Concepts Définitions

Actifs

« L’ensemble des ressources et compétences d’une entreprise » (Dierickx et Cool, 1989)

« Le stock d’actifs stratégiques représente les actifs qui sont non-cessibles, inimitables et non-substituables (ibid.)

« Les actifs stratégiques sont l’ensemble des ressources et capacités de l’entreprise qui sont difficiles à vendre et à imiter, appropriables et spécialisées » (Amit et Shoemaker, 1993)

Capacités

« Les capacités correspondent à la capacité d’une firme à déployer ses ressources habituellement sous la forme de combinaisons, en utilisant des processus organisationnels, afin d’atteindre un but désigné » (Amit et Shoemaker, 1993)

« Les capacités incluent uniquement les attributs internes qui permettent à la firmes de coordonner et d’exploiter ses ressources » (Barney, 2002).

Compétences génériques

« Les compétences génériques sont les attributs de la firme qui permettent aux managers de concevoir et de mettre en œuvre certaines stratégies de

diversification » (Barney, 1997)

Ressources

« Les actifs (tangibles et intangibles) qui sont liés de façon semi permanente à l’entreprise » (Wernerfelt, 1984)

« Les ressources d’une firme incluent tous les actifs, capacités, processus organisationnels, information, connaissance, etc. contrôlés par une firme afin de concevoir et de mettre en œuvre des stratégies améliorant son efficience et son efficacité » Barney (1991).

« Des stocks de facteurs disponibles possédés et contrôlés par l’entreprise » (Amit et Schoemaker, 1993).

Tableau 4 : Concepts proches de la notion de ressource selon Dahan (2002).

Dans la notion de « Ressource », les auteurs distinguent souvent la ressource de la compétence.
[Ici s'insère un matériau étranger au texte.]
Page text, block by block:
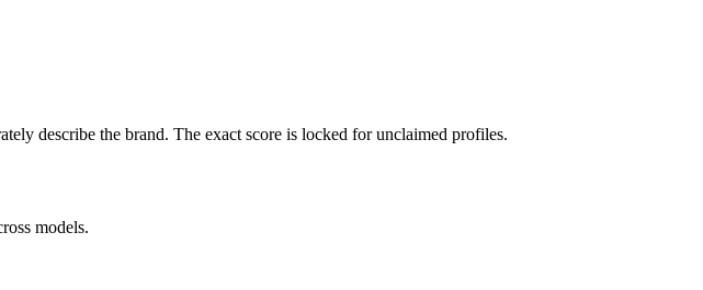
describe the brand. The exact score is locked for unclaimed profiles.
models.
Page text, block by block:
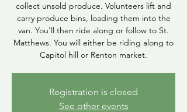
collect unsold produce. Volunteers lift and
carry produce bins, loading them into the
van. You'll then ride along or follow to St.
Matthews. You will either be riding along to
Capitol hill or Renton market.
Registration is closed
See other events
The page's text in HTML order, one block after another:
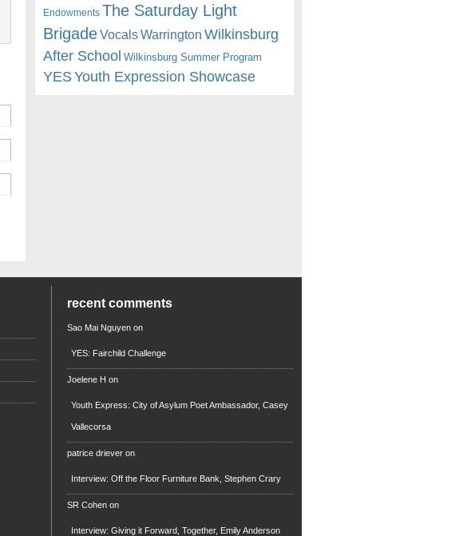
Endowments The Saturday Light
BrigadeVocalsWarrington Wilkinsburg
After School Wilkinsburg Summer Program
YESYouth Expression Showcase
recent comments
Sao Mai Nguyen on
YES: Fairchild Challenge
Joelene H on
Youth Express: City of Asylum Poet Ambassador, Casey
Vallecorsa
patrice driever on
Interview: Off the Floor Furniture Bank, Stephen Crary
SR Cohen on
Interview: Giving it Forward, Together, Emily Anderson
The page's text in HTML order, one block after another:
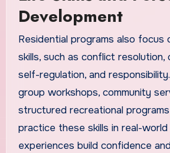
Development
Residential programs also focus
skills, such as conflict resolution,
self-regulation, and
group workshops, community
structured recreational
practice these skills in real-
experiences build confidence
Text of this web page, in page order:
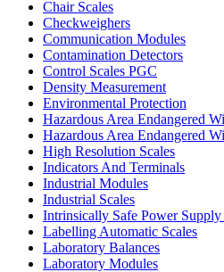
Chair Scales
Checkweighers
Communication Modules
Contamination Detectors
Control Scales PGC
Density Measurement
Environmental Protection
Hazardous Area Endangered
Hazardous Area Endangered
High Resolution Scales
Indicators And Terminals
Industrial Modules
Industrial Scales
Intrinsically Safe Power
Labelling Automatic Scales
Laboratory Balances
Laboratory Modules
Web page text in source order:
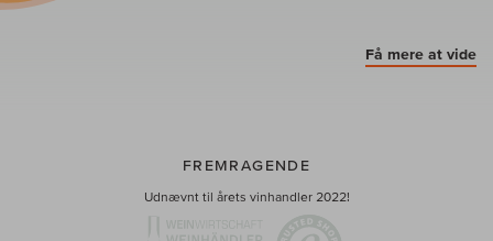
Få mere at vide
FREMRAGENDE
Udnævnt til årets vinhandler 2022!
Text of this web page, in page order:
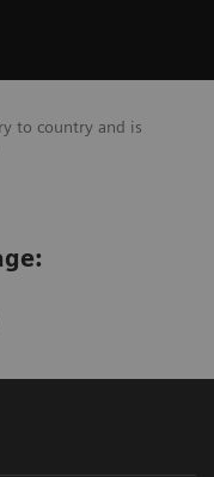
to country and is
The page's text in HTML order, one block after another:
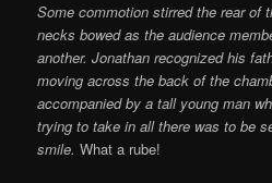
Some commotion stirred the rear of
necks bowed as the audience
another. Jonathan recognized his
moving across the back of the
accompanied by a tall young man
trying to take in all there was to be
smile.What a rube!
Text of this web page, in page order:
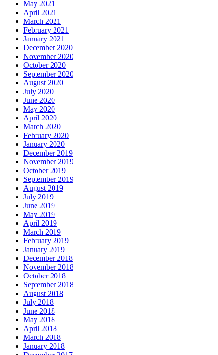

La ressource est vue comme un actif observable qui peut être tangible ou intangible (Makadoc 2001) alors que la compétence désigne « la capacité à déployer les ressources pour atteindre un objectif voulu, habituellement sous forme de combinaison faisant appel à des processus organisationnels (Amit & Schoemaker [1993, pp. 35-37]), ou pour reprendre la définition de Grant [1991, p. 119] : « une compétence est la capacité d’un ensemble de ressources à réaliser une tâche ou activité » (Tywoniak 2007).